Sometimes, when talking about the challenges facing the cybersecurity industry, it’s difficult to know where to start.
Do you begin with the rising tide of cybercrime that promises to cost the world $10.5 trillion annually by 2025? How about the skills crisis — an industry-wide dearth of expert labour that’s making the day-to-day operation of a cybersecurity function a persistent headache? And, if the everyday and ordinary are difficult, what happens when disaster strikes and it turns out there aren’t enough hands on deck to handle a coordinated cyber attack, natural disaster, or other significant disruption?
What about the ongoing tripfalls and headwinds presented by legacy technology?
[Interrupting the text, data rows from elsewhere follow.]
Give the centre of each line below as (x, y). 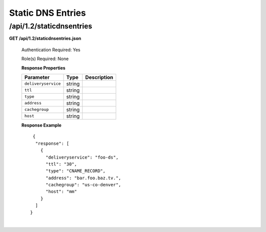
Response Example (41, 125)
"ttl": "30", (61, 164)
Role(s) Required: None (45, 59)
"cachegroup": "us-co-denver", (83, 185)
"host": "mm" (61, 192)
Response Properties (44, 68)
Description (99, 77)
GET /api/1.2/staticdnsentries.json (45, 38)
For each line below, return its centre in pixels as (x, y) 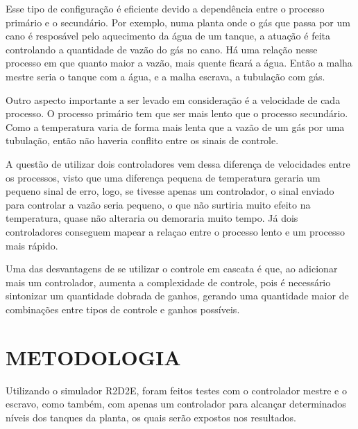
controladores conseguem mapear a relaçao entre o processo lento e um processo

Security protocols and compliance procedures developed over decades with increasingly outdated technology are proving more and more to be just the sort of weak points that bad actors like to exploit.
Empowering cyber defences
Disruptive new technologies promise to put powerful tools into the hands of cyber professionals, plugging gaps with automation and empowering their cyber defences with artificial intelligence (AI). But the bad actors creating the need for increased cybersecurity have new toys to play with as well. Generative AI-powered phishing templates, democratised ransomware for hire, and sophisticated state-sponsored hacking campaigns are consistently ratcheting up the ambient cyber risk, something geopolitical tensions and an ever-shifting landscape of regulatory compliance only serve to exacerbate.
“The main challenge we’re dealing with is overcoming the disconnect between cybersecurity and business goals”
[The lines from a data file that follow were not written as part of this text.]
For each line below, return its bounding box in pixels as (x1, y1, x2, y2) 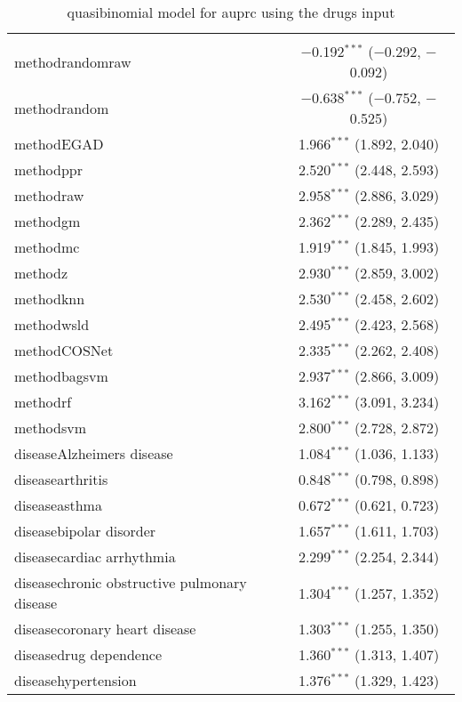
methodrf (14, 391, 72, 412)
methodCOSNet (14, 340, 114, 360)
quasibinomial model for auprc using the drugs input (67, 2, 395, 22)
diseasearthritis (14, 469, 108, 489)
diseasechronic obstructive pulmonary (14, 572, 247, 593)
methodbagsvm (14, 366, 108, 386)
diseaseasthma (14, 495, 102, 515)
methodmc (14, 237, 80, 257)
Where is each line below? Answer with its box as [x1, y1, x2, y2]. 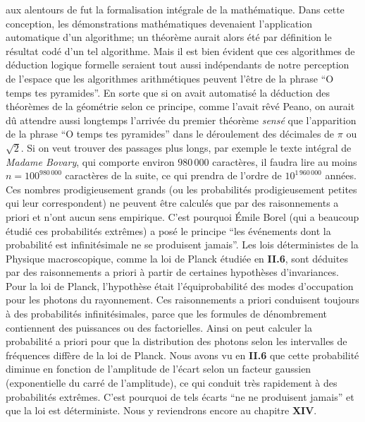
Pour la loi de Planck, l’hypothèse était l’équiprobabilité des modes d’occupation [6, 278, 354, 293]
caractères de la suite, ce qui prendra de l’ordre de [65, 168, 282, 183]
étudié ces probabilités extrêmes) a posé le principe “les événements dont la [6, 223, 331, 238]
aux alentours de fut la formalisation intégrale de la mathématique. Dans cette [6, 2, 345, 16]
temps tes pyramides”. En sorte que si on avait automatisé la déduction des [6, 85, 330, 100]
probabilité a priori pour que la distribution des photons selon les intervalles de [6, 334, 347, 349]
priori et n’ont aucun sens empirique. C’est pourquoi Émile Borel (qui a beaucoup [6, 209, 359, 224]
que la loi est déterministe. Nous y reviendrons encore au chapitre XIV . [6, 403, 317, 418]

Piotr Topor, Director of Information Security and Governance at LSC Communications, thinks about all these things. As an experienced cybersecurity leader with over a decade in the industry, he’s spent a long time thinking about the problems facing his industry. I spoke to him about his unique approach to the skills shortage, implementing new technologies, and cultivating a cyber-conscious culture.
However, first and foremost — and throughout our discussion — Topor stresses that “the main challenge we’re dealing with is overcoming the disconnect between cybersecurity and business goals.”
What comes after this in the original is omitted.